Entries provided:
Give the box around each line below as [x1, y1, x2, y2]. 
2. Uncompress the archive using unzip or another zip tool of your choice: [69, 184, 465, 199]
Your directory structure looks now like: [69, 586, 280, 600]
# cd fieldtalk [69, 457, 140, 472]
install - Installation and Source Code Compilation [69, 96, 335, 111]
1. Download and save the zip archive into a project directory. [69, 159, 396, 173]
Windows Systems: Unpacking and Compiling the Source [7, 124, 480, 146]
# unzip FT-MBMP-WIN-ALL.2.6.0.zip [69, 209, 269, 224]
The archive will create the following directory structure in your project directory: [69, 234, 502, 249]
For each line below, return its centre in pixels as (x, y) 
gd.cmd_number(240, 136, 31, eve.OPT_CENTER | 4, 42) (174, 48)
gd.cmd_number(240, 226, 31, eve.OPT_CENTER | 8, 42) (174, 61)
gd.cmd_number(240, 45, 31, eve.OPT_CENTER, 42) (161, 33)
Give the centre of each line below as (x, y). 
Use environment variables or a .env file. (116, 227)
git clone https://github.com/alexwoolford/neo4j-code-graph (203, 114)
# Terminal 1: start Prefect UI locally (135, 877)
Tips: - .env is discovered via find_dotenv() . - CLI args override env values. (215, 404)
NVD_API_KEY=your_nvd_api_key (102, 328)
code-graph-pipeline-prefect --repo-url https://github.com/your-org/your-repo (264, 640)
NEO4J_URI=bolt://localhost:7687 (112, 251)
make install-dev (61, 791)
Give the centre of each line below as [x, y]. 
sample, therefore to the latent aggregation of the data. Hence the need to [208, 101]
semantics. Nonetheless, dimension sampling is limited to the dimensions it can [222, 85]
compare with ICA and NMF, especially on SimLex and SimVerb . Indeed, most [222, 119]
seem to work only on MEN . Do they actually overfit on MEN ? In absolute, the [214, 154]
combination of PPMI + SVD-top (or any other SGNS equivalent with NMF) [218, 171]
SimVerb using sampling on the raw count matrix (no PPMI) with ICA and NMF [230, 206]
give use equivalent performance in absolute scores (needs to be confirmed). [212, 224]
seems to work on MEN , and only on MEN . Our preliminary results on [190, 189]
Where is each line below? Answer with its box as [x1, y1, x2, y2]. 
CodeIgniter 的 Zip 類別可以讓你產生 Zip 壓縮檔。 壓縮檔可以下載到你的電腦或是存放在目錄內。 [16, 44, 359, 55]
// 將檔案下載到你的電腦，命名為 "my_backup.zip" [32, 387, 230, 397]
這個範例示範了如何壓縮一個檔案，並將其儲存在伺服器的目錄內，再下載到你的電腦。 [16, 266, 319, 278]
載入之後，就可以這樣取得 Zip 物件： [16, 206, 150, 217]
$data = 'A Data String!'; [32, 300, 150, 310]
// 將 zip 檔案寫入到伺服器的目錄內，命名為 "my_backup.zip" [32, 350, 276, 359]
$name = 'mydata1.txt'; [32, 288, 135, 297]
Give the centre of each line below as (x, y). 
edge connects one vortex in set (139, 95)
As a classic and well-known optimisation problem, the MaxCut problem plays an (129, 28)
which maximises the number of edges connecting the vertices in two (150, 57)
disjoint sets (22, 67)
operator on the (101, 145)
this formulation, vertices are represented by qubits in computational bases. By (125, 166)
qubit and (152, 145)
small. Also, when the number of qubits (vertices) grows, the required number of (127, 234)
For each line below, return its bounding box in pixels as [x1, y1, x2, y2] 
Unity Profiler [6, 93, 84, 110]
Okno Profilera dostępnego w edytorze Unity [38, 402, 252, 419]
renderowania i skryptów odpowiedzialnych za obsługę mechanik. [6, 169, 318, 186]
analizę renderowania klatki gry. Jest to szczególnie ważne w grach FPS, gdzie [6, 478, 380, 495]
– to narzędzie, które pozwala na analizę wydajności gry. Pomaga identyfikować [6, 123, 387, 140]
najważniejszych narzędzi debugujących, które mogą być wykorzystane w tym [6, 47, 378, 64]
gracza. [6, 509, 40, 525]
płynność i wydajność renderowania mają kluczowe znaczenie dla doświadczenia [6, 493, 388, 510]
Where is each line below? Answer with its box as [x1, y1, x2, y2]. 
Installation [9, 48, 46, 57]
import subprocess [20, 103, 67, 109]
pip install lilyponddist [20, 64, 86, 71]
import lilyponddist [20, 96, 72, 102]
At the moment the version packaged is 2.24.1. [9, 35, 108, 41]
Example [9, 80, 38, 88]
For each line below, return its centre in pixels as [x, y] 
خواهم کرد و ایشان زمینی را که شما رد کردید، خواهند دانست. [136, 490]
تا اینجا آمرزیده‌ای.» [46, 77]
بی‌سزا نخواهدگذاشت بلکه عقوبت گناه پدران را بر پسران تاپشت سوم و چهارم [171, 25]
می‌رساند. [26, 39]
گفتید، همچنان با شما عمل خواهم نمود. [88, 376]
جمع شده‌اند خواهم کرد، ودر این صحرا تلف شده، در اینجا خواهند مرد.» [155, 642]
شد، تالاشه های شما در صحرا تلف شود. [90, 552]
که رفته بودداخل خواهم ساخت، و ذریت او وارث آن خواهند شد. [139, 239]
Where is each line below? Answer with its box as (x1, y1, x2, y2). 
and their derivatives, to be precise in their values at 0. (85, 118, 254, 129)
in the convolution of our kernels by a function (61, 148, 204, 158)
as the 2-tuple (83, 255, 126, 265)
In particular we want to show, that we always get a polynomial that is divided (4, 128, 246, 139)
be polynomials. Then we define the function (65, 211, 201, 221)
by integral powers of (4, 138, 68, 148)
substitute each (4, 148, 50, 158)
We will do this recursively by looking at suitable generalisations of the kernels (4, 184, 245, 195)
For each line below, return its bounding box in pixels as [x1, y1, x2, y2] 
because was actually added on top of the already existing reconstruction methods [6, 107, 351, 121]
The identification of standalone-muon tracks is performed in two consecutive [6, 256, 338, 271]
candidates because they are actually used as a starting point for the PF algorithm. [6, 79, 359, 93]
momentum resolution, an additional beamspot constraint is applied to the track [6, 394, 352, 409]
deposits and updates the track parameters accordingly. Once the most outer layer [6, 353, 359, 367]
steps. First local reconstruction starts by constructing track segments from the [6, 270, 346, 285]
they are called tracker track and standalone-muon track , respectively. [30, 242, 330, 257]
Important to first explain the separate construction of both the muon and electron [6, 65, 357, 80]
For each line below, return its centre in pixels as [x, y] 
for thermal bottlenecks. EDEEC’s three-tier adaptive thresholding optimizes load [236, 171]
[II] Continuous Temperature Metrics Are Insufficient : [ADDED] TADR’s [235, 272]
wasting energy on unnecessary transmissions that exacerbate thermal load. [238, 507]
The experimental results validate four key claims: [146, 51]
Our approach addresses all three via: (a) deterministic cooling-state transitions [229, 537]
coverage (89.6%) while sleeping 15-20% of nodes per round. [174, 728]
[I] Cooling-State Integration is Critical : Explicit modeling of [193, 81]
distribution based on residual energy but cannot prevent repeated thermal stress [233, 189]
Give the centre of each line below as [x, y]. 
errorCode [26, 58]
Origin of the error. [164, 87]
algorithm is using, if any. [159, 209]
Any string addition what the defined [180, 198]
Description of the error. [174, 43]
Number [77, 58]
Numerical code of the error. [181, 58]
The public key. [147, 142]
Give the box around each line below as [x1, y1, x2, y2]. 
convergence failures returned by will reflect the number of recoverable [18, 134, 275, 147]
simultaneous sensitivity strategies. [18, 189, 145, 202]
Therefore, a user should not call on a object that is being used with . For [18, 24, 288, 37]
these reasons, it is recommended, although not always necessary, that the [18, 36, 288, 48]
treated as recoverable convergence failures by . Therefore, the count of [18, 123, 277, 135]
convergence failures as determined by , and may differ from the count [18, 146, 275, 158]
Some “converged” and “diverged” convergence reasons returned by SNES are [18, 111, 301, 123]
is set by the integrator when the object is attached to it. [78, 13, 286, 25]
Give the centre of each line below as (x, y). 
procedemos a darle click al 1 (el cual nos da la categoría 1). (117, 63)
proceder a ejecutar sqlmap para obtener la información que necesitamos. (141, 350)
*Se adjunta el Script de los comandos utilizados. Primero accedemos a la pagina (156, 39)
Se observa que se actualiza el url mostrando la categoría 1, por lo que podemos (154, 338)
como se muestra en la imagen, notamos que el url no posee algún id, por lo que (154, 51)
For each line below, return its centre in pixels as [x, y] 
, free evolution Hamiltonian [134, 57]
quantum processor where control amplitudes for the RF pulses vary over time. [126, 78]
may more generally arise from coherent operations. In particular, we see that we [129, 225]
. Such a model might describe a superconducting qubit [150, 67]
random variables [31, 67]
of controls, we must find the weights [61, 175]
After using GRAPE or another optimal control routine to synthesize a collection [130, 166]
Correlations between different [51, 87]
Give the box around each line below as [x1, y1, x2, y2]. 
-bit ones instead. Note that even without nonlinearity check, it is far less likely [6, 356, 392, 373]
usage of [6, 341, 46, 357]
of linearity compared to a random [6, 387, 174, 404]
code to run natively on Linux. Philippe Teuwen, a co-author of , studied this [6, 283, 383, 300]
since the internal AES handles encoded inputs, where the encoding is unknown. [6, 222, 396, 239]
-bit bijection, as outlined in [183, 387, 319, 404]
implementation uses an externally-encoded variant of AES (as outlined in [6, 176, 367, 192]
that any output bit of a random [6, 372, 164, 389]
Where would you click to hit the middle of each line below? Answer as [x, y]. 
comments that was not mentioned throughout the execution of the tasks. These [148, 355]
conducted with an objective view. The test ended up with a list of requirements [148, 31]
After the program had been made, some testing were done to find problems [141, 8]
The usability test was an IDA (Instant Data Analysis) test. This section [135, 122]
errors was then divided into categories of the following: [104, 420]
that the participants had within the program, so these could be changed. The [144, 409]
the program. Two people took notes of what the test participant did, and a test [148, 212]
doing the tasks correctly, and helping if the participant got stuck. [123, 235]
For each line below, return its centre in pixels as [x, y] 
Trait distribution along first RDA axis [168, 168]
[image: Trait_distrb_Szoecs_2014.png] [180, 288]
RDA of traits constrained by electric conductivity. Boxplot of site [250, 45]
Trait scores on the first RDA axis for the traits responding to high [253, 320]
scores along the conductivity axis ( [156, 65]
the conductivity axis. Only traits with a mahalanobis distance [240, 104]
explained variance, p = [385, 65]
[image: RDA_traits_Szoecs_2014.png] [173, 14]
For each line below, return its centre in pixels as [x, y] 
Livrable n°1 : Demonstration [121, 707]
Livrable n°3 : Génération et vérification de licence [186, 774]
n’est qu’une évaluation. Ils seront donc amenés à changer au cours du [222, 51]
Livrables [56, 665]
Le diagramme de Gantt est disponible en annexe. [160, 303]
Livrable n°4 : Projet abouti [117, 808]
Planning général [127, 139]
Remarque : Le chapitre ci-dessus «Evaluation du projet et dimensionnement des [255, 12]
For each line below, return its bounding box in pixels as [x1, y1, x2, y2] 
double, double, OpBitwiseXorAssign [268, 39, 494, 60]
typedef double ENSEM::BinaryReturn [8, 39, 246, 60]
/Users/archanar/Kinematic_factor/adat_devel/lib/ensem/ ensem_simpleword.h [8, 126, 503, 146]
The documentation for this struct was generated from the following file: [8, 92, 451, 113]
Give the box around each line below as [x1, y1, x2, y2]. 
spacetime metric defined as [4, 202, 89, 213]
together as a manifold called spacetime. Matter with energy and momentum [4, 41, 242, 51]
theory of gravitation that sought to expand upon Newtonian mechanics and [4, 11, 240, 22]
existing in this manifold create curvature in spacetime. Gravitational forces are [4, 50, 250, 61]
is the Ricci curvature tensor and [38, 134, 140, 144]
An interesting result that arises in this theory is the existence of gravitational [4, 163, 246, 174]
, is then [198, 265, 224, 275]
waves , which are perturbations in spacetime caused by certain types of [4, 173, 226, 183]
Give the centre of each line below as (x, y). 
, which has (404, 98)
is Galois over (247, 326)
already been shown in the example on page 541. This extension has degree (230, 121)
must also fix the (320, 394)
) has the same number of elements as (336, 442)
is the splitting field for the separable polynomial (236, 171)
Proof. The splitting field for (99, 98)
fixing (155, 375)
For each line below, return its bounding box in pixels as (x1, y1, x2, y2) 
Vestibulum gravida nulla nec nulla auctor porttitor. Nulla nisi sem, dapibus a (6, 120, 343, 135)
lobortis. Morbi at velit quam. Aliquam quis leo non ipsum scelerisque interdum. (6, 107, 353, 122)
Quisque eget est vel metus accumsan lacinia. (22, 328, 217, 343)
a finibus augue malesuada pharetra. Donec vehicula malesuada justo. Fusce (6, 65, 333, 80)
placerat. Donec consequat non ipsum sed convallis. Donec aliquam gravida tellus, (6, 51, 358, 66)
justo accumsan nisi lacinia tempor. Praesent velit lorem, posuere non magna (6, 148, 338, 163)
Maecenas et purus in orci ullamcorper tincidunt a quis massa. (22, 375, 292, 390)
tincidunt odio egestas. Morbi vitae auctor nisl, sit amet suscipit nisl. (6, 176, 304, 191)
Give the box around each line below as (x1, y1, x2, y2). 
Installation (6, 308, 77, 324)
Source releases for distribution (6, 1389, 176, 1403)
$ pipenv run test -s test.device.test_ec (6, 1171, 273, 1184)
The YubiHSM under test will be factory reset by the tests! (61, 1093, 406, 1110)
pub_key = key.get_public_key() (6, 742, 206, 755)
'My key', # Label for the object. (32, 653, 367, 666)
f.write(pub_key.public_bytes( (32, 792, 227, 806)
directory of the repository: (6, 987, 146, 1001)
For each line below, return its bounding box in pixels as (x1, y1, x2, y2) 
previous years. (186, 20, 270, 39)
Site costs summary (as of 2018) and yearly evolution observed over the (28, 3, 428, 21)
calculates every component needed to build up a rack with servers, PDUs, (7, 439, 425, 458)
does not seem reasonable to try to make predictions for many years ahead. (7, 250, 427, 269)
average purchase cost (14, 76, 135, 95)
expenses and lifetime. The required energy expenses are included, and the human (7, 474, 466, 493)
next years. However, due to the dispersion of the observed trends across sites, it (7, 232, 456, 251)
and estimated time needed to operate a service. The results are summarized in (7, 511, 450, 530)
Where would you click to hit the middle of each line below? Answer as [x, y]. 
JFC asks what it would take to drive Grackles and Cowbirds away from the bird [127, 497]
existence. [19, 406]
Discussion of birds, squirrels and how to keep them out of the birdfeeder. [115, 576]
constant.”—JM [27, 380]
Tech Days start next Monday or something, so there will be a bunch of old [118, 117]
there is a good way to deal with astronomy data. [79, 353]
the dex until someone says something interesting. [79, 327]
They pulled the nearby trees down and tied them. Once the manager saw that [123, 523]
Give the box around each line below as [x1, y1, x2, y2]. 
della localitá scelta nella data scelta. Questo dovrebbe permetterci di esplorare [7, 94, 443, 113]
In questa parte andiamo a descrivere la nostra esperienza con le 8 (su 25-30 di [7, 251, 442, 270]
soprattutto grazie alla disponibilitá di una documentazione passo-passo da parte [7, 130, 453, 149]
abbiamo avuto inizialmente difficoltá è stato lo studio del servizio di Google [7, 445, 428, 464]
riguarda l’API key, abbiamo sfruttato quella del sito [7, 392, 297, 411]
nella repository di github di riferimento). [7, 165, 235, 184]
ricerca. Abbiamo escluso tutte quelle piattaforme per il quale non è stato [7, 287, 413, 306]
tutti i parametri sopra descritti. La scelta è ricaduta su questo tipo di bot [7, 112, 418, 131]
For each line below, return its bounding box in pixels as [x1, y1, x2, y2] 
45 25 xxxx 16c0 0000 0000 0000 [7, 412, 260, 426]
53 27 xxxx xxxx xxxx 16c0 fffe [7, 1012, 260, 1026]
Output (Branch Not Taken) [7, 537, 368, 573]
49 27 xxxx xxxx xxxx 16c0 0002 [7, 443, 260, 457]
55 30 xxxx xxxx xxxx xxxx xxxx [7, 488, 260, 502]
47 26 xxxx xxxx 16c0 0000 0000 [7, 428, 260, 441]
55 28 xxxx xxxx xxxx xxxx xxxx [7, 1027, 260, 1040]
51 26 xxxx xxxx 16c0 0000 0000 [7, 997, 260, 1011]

What the task asks:
Beginning at the line above that contains "as (336, 442)", return each line exactly through the line that contains "a finibus augue", and no others.

Written response:
) has the same number of elements as (336, 442)
is the splitting field for the separable polynomial (236, 171)
Proof. The splitting field for (99, 98)
fixing (155, 375)
For each line below, return its bounding box in pixels as (x1, y1, x2, y2) 
Vestibulum gravida nulla nec nulla auctor porttitor. Nulla nisi sem, dapibus a (6, 120, 343, 135)
lobortis. Morbi at velit quam. Aliquam quis leo non ipsum scelerisque interdum. (6, 107, 353, 122)
Quisque eget est vel metus accumsan lacinia. (22, 328, 217, 343)
a finibus augue malesuada pharetra. Donec vehicula malesuada justo. Fusce (6, 65, 333, 80)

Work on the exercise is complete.